Dixon in Cognitive Bag Lunch noon Weds. Feb. 15

James Dixon (UConn) at 12pm in Tobin 521B Weds. Feb. 15

Sneaking Up On Biology: Lessons from Non-Living Dissipative Systems.

Abstract: All organisms develop the ability to perceive and act in the service of goals and intentions, no matter how rudimentary. Behavioral scientists have traditionally considered perception and action as properties of higher-order animals, but recent work shows that all living things, including single-celled organisms, plants, and fungi, develop the ability to detect information in their environments and use that information to guide action. The diversity of biological systems capable of perception-action suggests that, rather than reflecting a particular biological specialization, perception-action develops through general physical principles that biology has richly exploited. In this talk, I will discuss recent efforts by our group to discover these physical principles. We take the theory of dissipative structures from modern thermodynamics as a natural starting place for understanding how perception-action emerges in self-organizing, epistemic systems. Dissipative structures famously demonstrate the emergence of morphology from the flow of energy and matter. Our work shows that more complex dissipative structures detect and move to new energy sources. In addition, they can serendipitously develop sensors that allow them to act in ways related to their related to their own persistence. Implications for understanding biological systems will be discussed.

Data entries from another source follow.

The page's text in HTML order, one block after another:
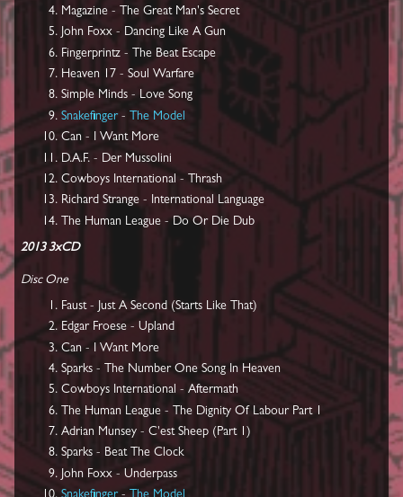
Magazine - The Great Man's Secret
John Foxx - Dancing Like A Gun
Fingerprintz - The Beat Escape
Heaven 17 - Soul Warfare
Simple Minds - Love Song
Snakefinger-
The Model
Can - I Want More
D.A.F. - Der Mussolini
Cowboys International - Thrash
Richard Strange - International Language
The Human League - Do Or Die Dub
2013 3xCD
Disc One
Faust - Just A Second (Starts Like That)
Edgar Froese - Upland
Can - I Want More
Sparks - The Number One Song In Heaven
Cowboys International - Aftermath
The Human League - The Dignity Of Labour Part 1
Adrian Munsey - C'est Sheep (Part 1)
Sparks - Beat The Clock
John Foxx - Underpass
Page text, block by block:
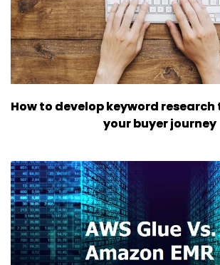
How to develop keyword
your buyer journey
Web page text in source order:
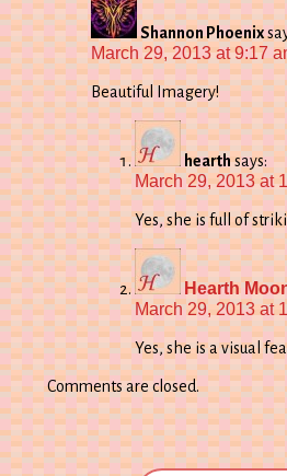
Shannon Phoenix
March 29, 2013 at 9:17
Beautiful Imagery!
hearthsays:
March 29, 2013 at
Yes, she is full of
Hearth
March 29, 2013 at
Yes, she is a visual
Comments are closed.
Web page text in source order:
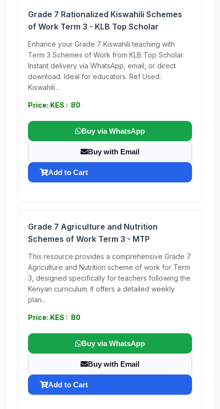
Grade 7 Rationalized Kiswahili Schemes
of Work Term 3 - KLB Top Scholar
Enhance your Grade 7 Kiswahili teaching with
Term 3 Schemes of Work from KLB Top Scholar.
Instant delivery via WhatsApp, email, or direct
download. Ideal for educators. Ref Used:
Kiswahili...
Price: KES : 80
Buy via WhatsApp
Buy with Email
Add to Cart
Grade 7 Agriculture and Nutrition
Schemes of Work Term 3 - MTP
This resource provides a comprehensive Grade 7
Agriculture and Nutrition scheme of work for Term
3, designed specifically for teachers following the
Kenyan curriculum. It offers a detailed weekly
plan...
Price: KES : 80
Buy via WhatsApp
Buy with Email
Add to Cart

Munkhdalai in Machine Learning and Friends Tues. Feb. 14 at noon

who: Tsendsuren Munkhdalai, UMass CICS
when: noon, Tuesday, February 14
where: Computer Science Building rm150
food: Antonio’s pizza

Abstract:
This talk will first briefly review recent advances in memory augmented neural nets and then present our own contribution, Neural Semantic Encoders (NSE) [1,2]. With a special focus on NSE, we show that external memory in conjunction with attention mechanism can be a good asset in natural language understanding and reasoning. Particularly we will cover a set of real and large-scale NLP tasks ranging from sentence classification to seq-seq learning and question answering, and demonstrate how NSE is effectively applied to them.

Bio:
Tsendsuren Munkhdalai is a postdoctoral associate at Prof. Hong’s BioNLP group at Umass medical school. He recently received his PhD in biomedical information extraction and NLP from the Department of Computer Science at Chungbuk National University, South Korea under the excellent supervision of Prof. Keun Ho Ryu. His research interest includes semi-supervised learning, representation learning, meta learning and deep learning with applications to natural language understanding and (clinical/biomedical) information extraction.

Fitter in Machine Learning and Friends, noon, Wednesday, February 15

Please note:  This is the second MLFL scheduled this week and it is on Wednesday

who: Naomi Fitter, University of Pennsylvania 
when: noon, Wednesday, February 15
where: Computer Science Building rm150
food: Antonio’s pizza

Exploring Human-Inspired Haptic Interaction Skills For Robots
Abstract:  A human-inspired understanding of the world can enhance robots’ abilities to successfully and safely explore the world around them in applications from successfully manipulating delicate objects to playfully high-fiving a human teammate. Particularly in situations where human skills outweigh modern robot capabilities, data collected from people can yield models for successful robot behaviors. In this talk, I will cover my past cognitive robotics work on helping the PR2 robot to explore and label objects with haptic adjectives and my more recent work on allowing the Baxter robot to label and reciprocate human motions.
Bio:  Naomi Fitter is a PhD Candidate and member of the Haptics Group in the University of Pennsylvania GRASP Lab, working with Professor Katherine Kuchenbecker. She investigates socially relevant physical human-robot interactions like human-robot high fives and hand-clapping games. Her work involves a combination of haptics, socially assistive robotics, entertaining robotics, and physical human-robot interaction.